EXERCISE DIRECTIONS =>
Beginning at the line containing "ordea: ez zegoen", give again every line through the end of the data, unchanged and with both ends included. Drop any pictures.

AVAILABLE DATA =>
- - -
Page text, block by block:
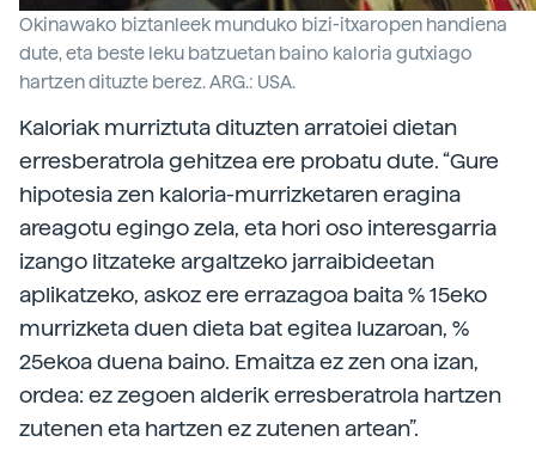
Okinawako biztanleek munduko bizi-itxaropen handiena
dute, eta beste leku batzuetan baino kaloria gutxiago
hartzen dituzte berez. ARG.: USA.
Kaloriak murriztuta dituzten arratoiei dietan
erresberatrola gehitzea ere probatu dute. “Gure
hipotesia zen kaloria-murrizketaren eragina
areagotu egingo zela, eta hori oso interesgarria
izango litzateke argaltzeko jarraibideetan
aplikatzeko, askoz ere errazagoa baita % 15eko
murrizketa duen dieta bat egitea luzaroan, %
25ekoa duena baino. Emaitza ez zen ona izan,
ordea: ez zegoen alderik erresberatrola hartzen
zutenen eta hartzen ez zutenen artean”.
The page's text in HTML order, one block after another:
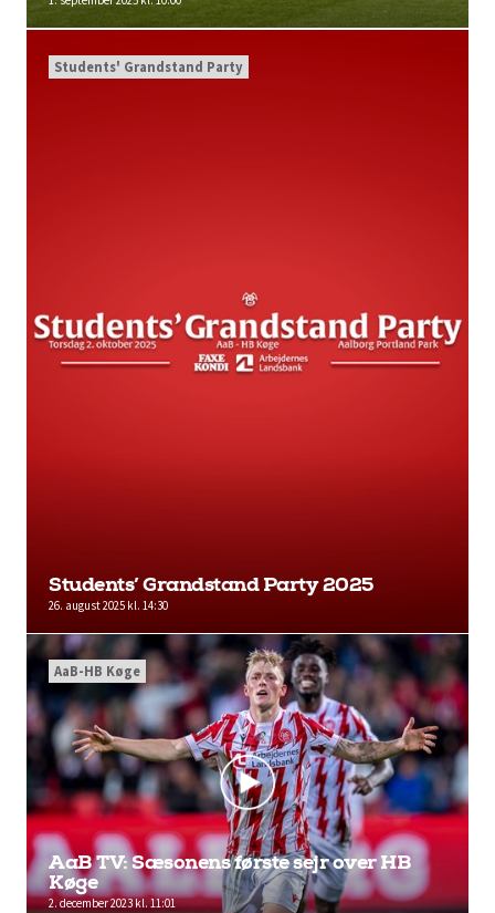
Students’ Grandstand Party 2025
26. august 2025 kl. 14:30
Students' Grandstand Party
AaB TV: Sæsonens første sejr over HB
Køge
2. december 2023 kl. 11:01
AaB-HB Køge
- - -
WORKED SOLUTION =>
ordea: ez zegoen alderik erresberatrola hartzen
zutenen eta hartzen ez zutenen artean”.
The page's text in HTML order, one block after another:
Students’ Grandstand Party 2025
26. august 2025 kl. 14:30
Students' Grandstand Party
AaB TV: Sæsonens første sejr over HB
Køge
2. december 2023 kl. 11:01
AaB-HB Køge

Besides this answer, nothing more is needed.